→ Description of the task
Everything below from the line with "Covington, Georgia" through the line with "RELATED POSTS" should be copied exactly, and nothing else; leave out the pictures.

-- Opening Marker --

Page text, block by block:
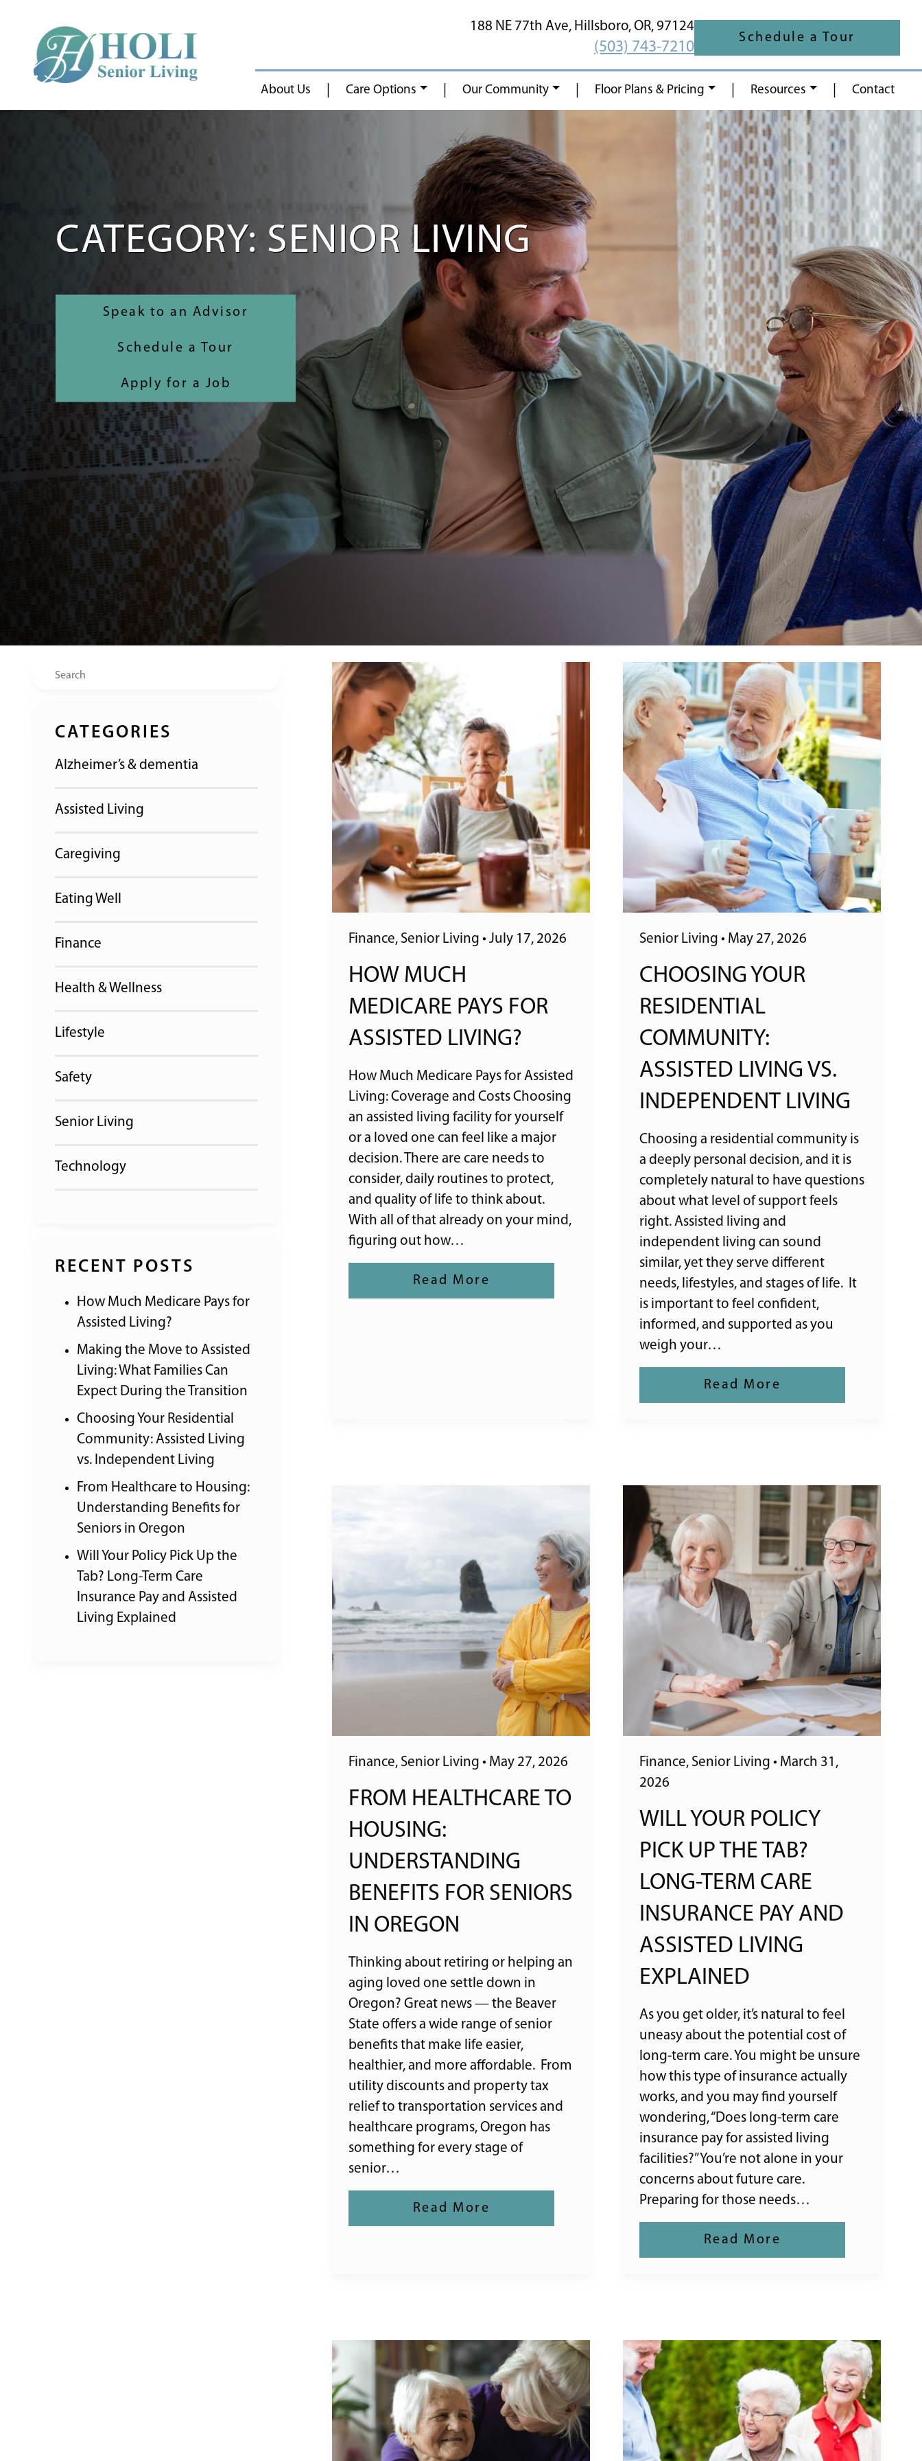
Schedule a Tour
188 NE 77th Ave, Hillsboro,OR, 97124
(503) 743-7210
About Us Care Options Our Community Floor Plans & Pricing Resources Contact
CATEGORY: SENIOR LIVING
Speak to an Advisor
Schedule a Tour
Apply for a Job
Search
CATEGORIES
Alzheimer’s & dementia
Assisted Living
Caregiving
Eating Well
Finance
Health & Wellness
Lifestyle
Safety
Senior Living
Technology
RECENT POSTS
How Much Medicare Pays for
Assisted Living?
Making the Move to Assisted
Living: What Families Can
Expect During the Transition
Choosing Your Residential
Community: Assisted Living
vs. Independent Living
From Healthcare to Housing:
Understanding Benefits for
Seniors in Oregon
Will Your Policy Pick Up the
Tab? Long-Term Care
Insurance Pay and Assisted
Living Explained
Finance, Senior Living • July 17, 2026
HOW MUCH
MEDICARE PAYS FOR
ASSISTED LIVING?
How Much Medicare Pays for Assisted
Living: Coverage and Costs Choosing
an assisted living facility for yourself
or a loved one can feel like a major
decision. There are care needs to
consider, daily routines to protect,
and quality of life to think about.
With all of that already on your mind,
figuring out how…
Read More
Senior Living • May 27, 2026
CHOOSING YOUR
RESIDENTIAL
COMMUNITY:
ASSISTED LIVING VS.
INDEPENDENT LIVING
Choosing a residential community is
a deeply personal decision, and it is
completely natural to have questions
about what level of support feels
right. Assisted living and
independent living can sound
similar, yet they serve different
needs, lifestyles, and stages of life. It
is important to feel confident,
informed, and supported as you
weigh your…
Read More
Finance, Senior Living • May 27, 2026
FROM HEALTHCARE TO
HOUSING:
UNDERSTANDING
BENEFITS FOR SENIORS
IN OREGON
Thinking about retiring or helping an
aging loved one settle down in
Oregon? Great news — the Beaver
State offers a wide range of senior
benefits that make life easier,
healthier, and more affordable. From
utility discounts and property tax
relief to transportation services and
healthcare programs, Oregon has
something for every stage of
senior…
Read More
Finance, Senior Living • March 31,
2026
WILL YOUR POLICY
PICK UP THE TAB?
LONG-TERM CARE
INSURANCE PAY AND
ASSISTED LIVING
EXPLAINED
As you get older, it’s natural to feel
uneasy about the potential cost of
long-term care. You might be unsure
how this type of insurance actually
works, and you may find yourself
wondering, “Does long-term care
insurance pay for assisted living
facilities?” You’re not alone in your
concerns about future care.
Preparing for those needs…
Read More
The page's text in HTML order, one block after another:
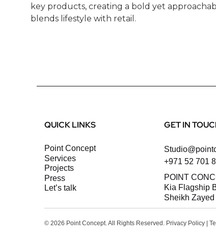
key products, creating a bold yet
blends lifestyle with retail.
QUICK LINKS
Point Concept
Services
Projects
Press
let’s talk
GET IN
+971 52 701
POINT
Kia Flagship
Sheikh
© 2026 Point Concept. All Rights Reserved. Privacy Policy
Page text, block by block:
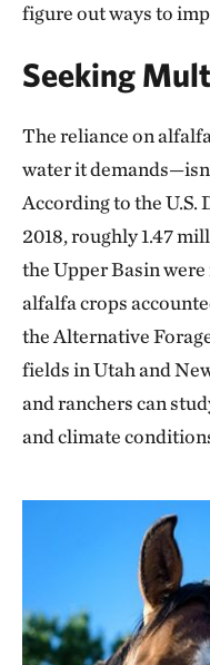
figure out ways to
Seeking
The reliance on
water it
According to the
2018, roughly 1.47
the Upper Basin
alfalfa crops
the Alternative
fields in Utah and
and ranchers can
and climate
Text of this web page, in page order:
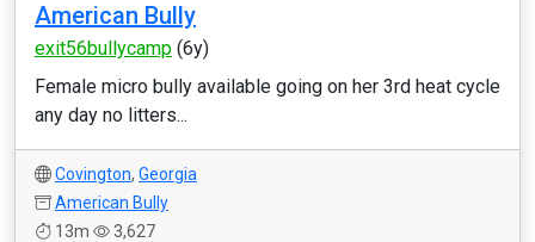
American Bully
exit56bullycamp (6y)
Female micro bully available going on her 3rd heat cycle
any day no litters...
Covington, Georgia
American Bully
13m
3,627
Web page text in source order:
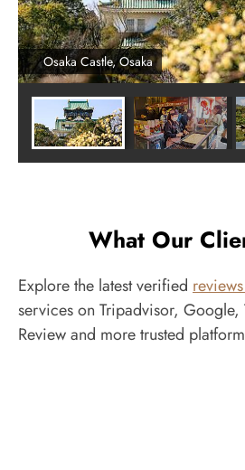
Osaka Castle, Osaka
What Our
Explore the latest verified
services on Tripadvisor, Google,
Review and more trusted
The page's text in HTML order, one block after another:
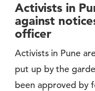
Activists in
against
officer
Activists in Pune
put up by the
been approved by
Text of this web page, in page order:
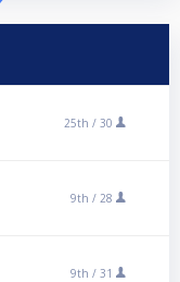
25th / 30
9th / 28
9th / 31
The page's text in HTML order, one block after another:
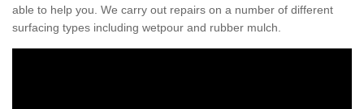
able to help you. We carry out repairs on a number of different
surfacing types including wetpour and rubber mulch.
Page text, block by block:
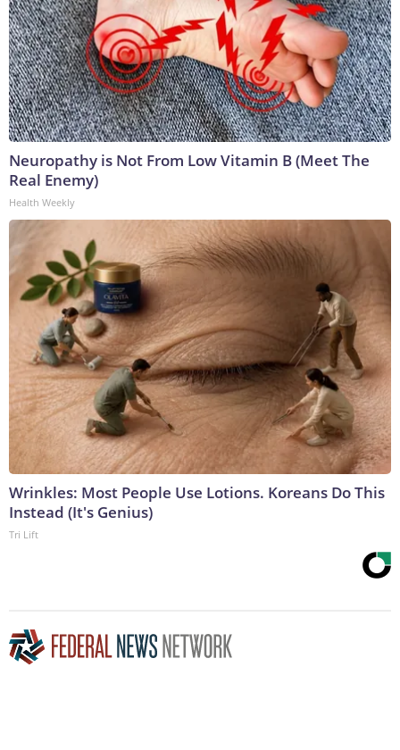
Neuropathy is Not From Low Vitamin B (Meet The
Real Enemy)
Health Weekly
Wrinkles: Most People Use Lotions. Koreans Do This
Instead (It's Genius)
Tri Lift
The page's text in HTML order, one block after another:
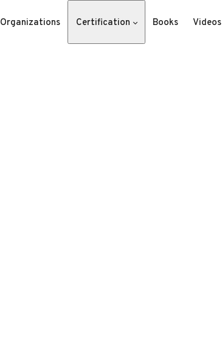
Organizations Certification Books Videos
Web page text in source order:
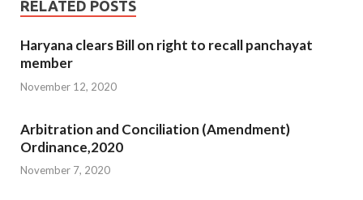
RELATED POSTS
Haryana clears Bill on right to recall panchayat
member
November 12, 2020
Arbitration and Conciliation (Amendment)
Ordinance,2020
November 7, 2020
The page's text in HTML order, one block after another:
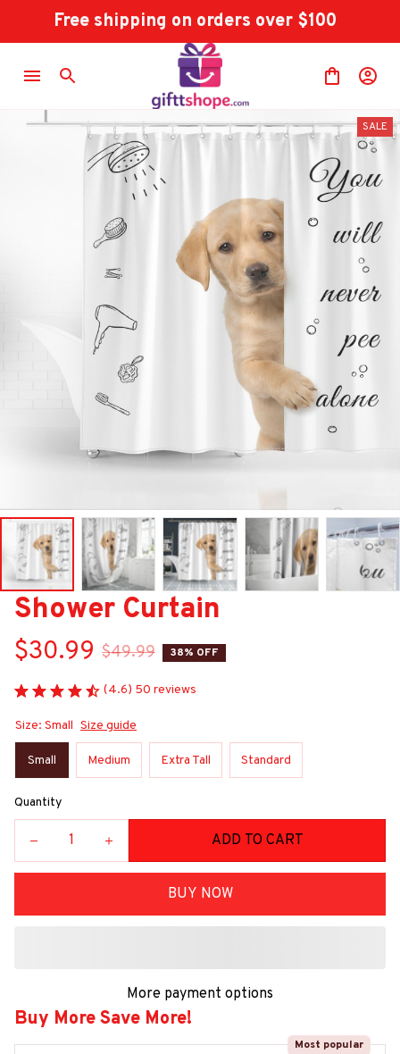
Free shipping on orders over $100
SALE
Shower Curtain
$30.99 $49.99 38% OFF
(4.6) 50 reviews
Size: Small Size guide
Small Medium Extra Tall Standard
Quantity
ADD TO CART
BUY NOW
More payment options
Buy More Save More!
Most popular
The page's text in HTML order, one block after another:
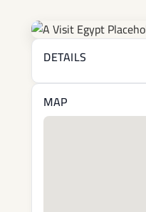
DETAILS
MAP
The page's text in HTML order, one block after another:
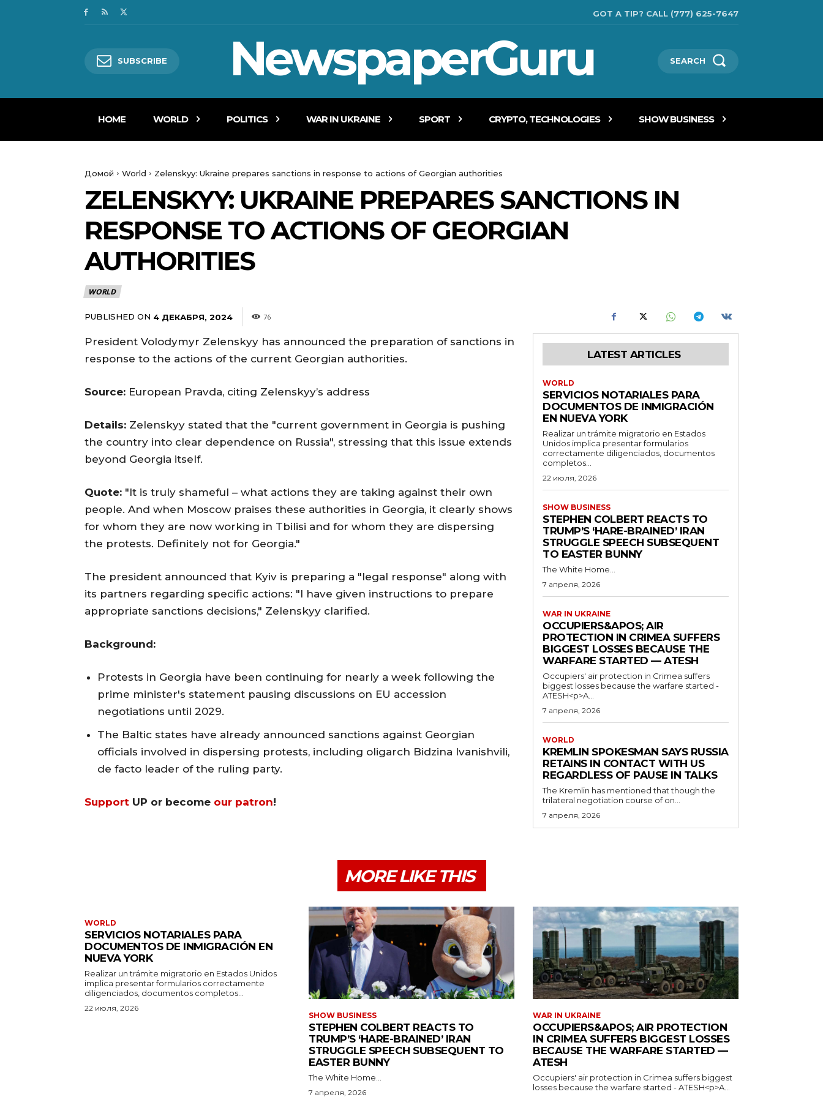
GOT A TIP? CALL (777) 625-7647
SUBSCRIBE NewspaperGuru SEARCH
HOME WORLD POLITICS WAR IN UKRAINE SPORT CRYPTO, TECHNOLOGIES SHOW BUSINESS
Домой World Zelenskyy: Ukraine prepares sanctions in response to actions of Georgian authorities
ZELENSKYY: UKRAINE PREPARES SANCTIONS IN
RESPONSE TO ACTIONS OF GEORGIAN
AUTHORITIES
WORLD
PUBLISHED ON 4 ДЕКАБРЯ, 2024 76
President Volodymyr Zelenskyy has announced the preparation of sanctions in
response to the actions of the current Georgian authorities.
Source: European Pravda, citing Zelenskyy’s address
Details: Zelenskyy stated that the "current government in Georgia is pushing
the country into clear dependence on Russia", stressing that this issue extends
beyond Georgia itself.
Quote: "It is truly shameful – what actions they are taking against their own
people. And when Moscow praises these authorities in Georgia, it clearly shows
for whom they are now working in Tbilisi and for whom they are dispersing
the protests. Definitely not for Georgia."
The president announced that Kyiv is preparing a "legal response" along with
its partners regarding specific actions: "I have given instructions to prepare
appropriate sanctions decisions," Zelenskyy clarified.
Background:
Protests in Georgia have been continuing for nearly a week following the
prime minister's statement pausing discussions on EU accession
negotiations until 2029.
The Baltic states have already announced sanctions against Georgian
officials involved in dispersing protests, including oligarch Bidzina Ivanishvili,
de facto leader of the ruling party.
Support UP or become our patron!
LATEST ARTICLES
WORLD
SERVICIOS NOTARIALES PARA
DOCUMENTOS DE INMIGRACIÓN
EN NUEVA YORK
Realizar un trámite migratorio en Estados
Unidos implica presentar formularios
correctamente diligenciados, documentos
completos...
22 июля, 2026
SHOW BUSINESS
STEPHEN COLBERT REACTS TO
TRUMP’S ‘HARE-BRAINED’ IRAN
STRUGGLE SPEECH SUBSEQUENT
TO EASTER BUNNY
The White Home...
7 апреля, 2026
WAR IN UKRAINE
OCCUPIERS&APOS; AIR
PROTECTION IN CRIMEA SUFFERS
BIGGEST LOSSES BECAUSE THE
WARFARE STARTED — ATESH
Occupiers' air protection in Crimea suffers
biggest losses because the warfare started -
ATESH<p>A...
7 апреля, 2026
WORLD
KREMLIN SPOKESMAN SAYS RUSSIA
RETAINS IN CONTACT WITH US
REGARDLESS OF PAUSE IN TALKS
The Kremlin has mentioned that though the
trilateral negotiation course of on...
7 апреля, 2026
MORE LIKE THIS
WORLD
SERVICIOS NOTARIALES PARA
DOCUMENTOS DE INMIGRACIÓN EN
NUEVA YORK
Realizar un trámite migratorio en Estados Unidos
implica presentar formularios correctamente
diligenciados, documentos completos...
22 июля, 2026
SHOW BUSINESS
STEPHEN COLBERT REACTS TO
TRUMP’S ‘HARE-BRAINED’ IRAN
STRUGGLE SPEECH SUBSEQUENT TO
EASTER BUNNY
The White Home...
7 апреля, 2026
WAR IN UKRAINE
OCCUPIERS&APOS; AIR PROTECTION
IN CRIMEA SUFFERS BIGGEST LOSSES
BECAUSE THE WARFARE STARTED —
ATESH
Occupiers' air protection in Crimea suffers biggest
losses because the warfare started - ATESH<p>A...
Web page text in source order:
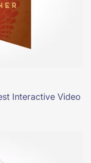
Interactive Video
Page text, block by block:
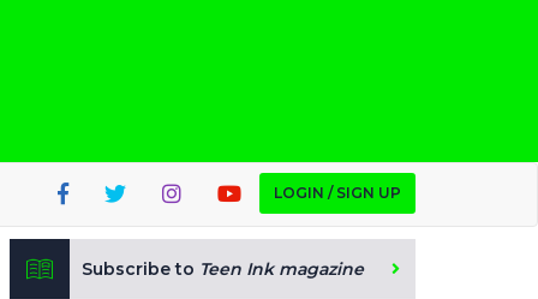
LOGIN / SIGN UP
Subscribe to Teen Ink magazine
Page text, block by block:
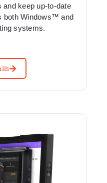
and keep up-to-date
both Windows™ and
systems.
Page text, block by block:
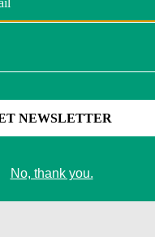
to the Modern Retail
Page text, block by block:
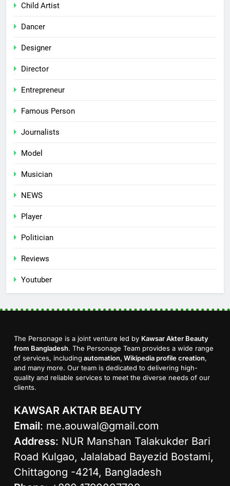
Child Artist
Dancer
Designer
Director
Entrepreneur
Famous Person
Journalists
Model
Musician
NEWS
Player
Politician
Reviews
Youtuber
The Personage is a joint venture led by Kawsar Akter Beauty
from Bangladesh. The Personage Team provides a wide range
of services, including automation, Wikipedia profile creation,
and many more. Our team is dedicated to delivering high-
quality and reliable services to meet the diverse needs of our
clients.
KAWSAR AKTAR BEAUTY
Email: me.aouwal@gmail.com
Address: NUR Manshan Talakukder Bari
Road Kulgao, Jalalabad Bayezid Bostami,
Chittagong -4214, Bangladesh
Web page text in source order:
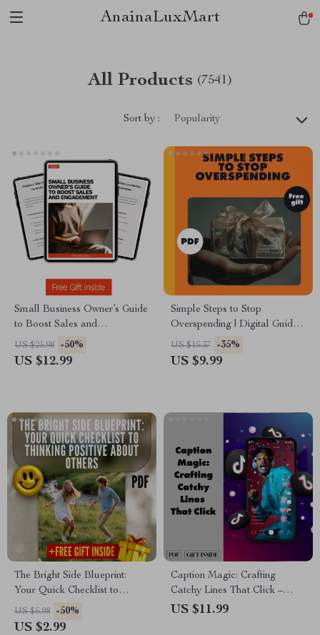
AnainaLuxMart
All Products (7541)
Sort by : Popularity
Small Business Owner’s Guide
to Boost Sales and
Engagement | TikTok Live
Strategy Guide for tiktok live
US $25.98 -50%
US $12.99
Simple Steps to Stop
Overspending | Digital Guide
for Avoiding Over-Spending by
Setting Spending Limits,
US $15.37 -35%
US $9.99
The Bright Side Blueprint:
Your Quick Checklist to
Thinking Positive About Others
| Digital Guide to How to
US $5.98 -50%
US $2.99
Caption Magic: Crafting
Catchy Lines That Click –
Guide to Writing Catchy
US $11.99
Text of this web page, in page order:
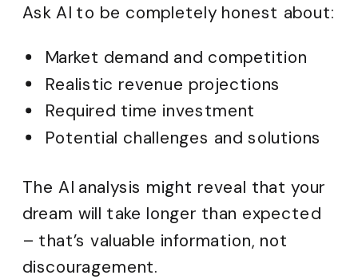
Ask AI to be completely honest about:
Market demand and competition
Realistic revenue projections
Required time investment
Potential challenges and solutions
The AI analysis might reveal that your
dream will take longer than expected
– that’s valuable information, not
discouragement.
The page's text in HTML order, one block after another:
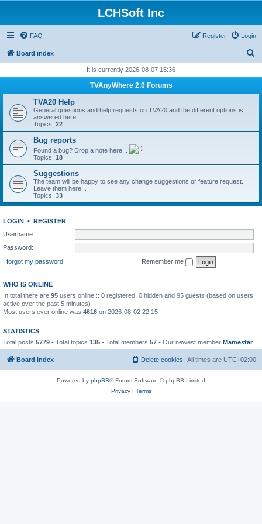
LCHSoft Inc
FAQ Login
Register
Board index
r
It is currently 2026-08-07 15:36
TVAnyWhere 2.0 Forums
TVA20 Help
General questions and help requests on TVA20 and the different options is
answered here.
Topics: 22
Bug reports
Found a bug? Drop a note here...
Topics: 18
Suggestions
The team will be happy to see any change suggestions or feature request.
Leave them here...
Topics: 33
LOGIN • REGISTER
Username:
Password:
I forgot my password
Remember me
WHO IS ONLINE
In total there are 95 users online :: 0 registered, 0 hidden and 95 guests (based on users
active over the past 5 minutes)
Most users ever online was 4616 on 2026-08-02 22:15
STATISTICS
Total posts 5779 • Total topics 135 • Total members 57 • Our newest member Mamestar
Board index All times are UTC+02:00
Delete cookies
Powered by phpBB® Forum Software © phpBB Limited
Privacy| Terms
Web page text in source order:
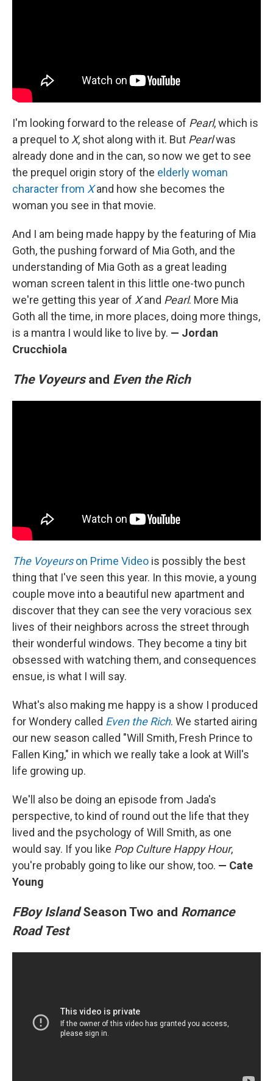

-- Closing Marker --

→ Solution to the exercise
Covington, Georgia
American Bully
13m
3,627
Web page text in source order:
Osaka Castle, Osaka
What Our
Explore the latest verified
services on Tripadvisor, Google,
Review and more trusted
The page's text in HTML order, one block after another:
Activists in
against
officer
Activists in Pune
put up by the
been approved by
Text of this web page, in page order:
25th / 30
9th / 28
9th / 31
The page's text in HTML order, one block after another:
able to help you. We carry out repairs on a number of different
surfacing types including wetpour and rubber mulch.
Page text, block by block:
Neuropathy is Not From Low Vitamin B (Meet The
Real Enemy)
Health Weekly
Wrinkles: Most People Use Lotions. Koreans Do This
Instead (It's Genius)
Tri Lift
The page's text in HTML order, one block after another:
Organizations Certification Books Videos
Web page text in source order:
RELATED POSTS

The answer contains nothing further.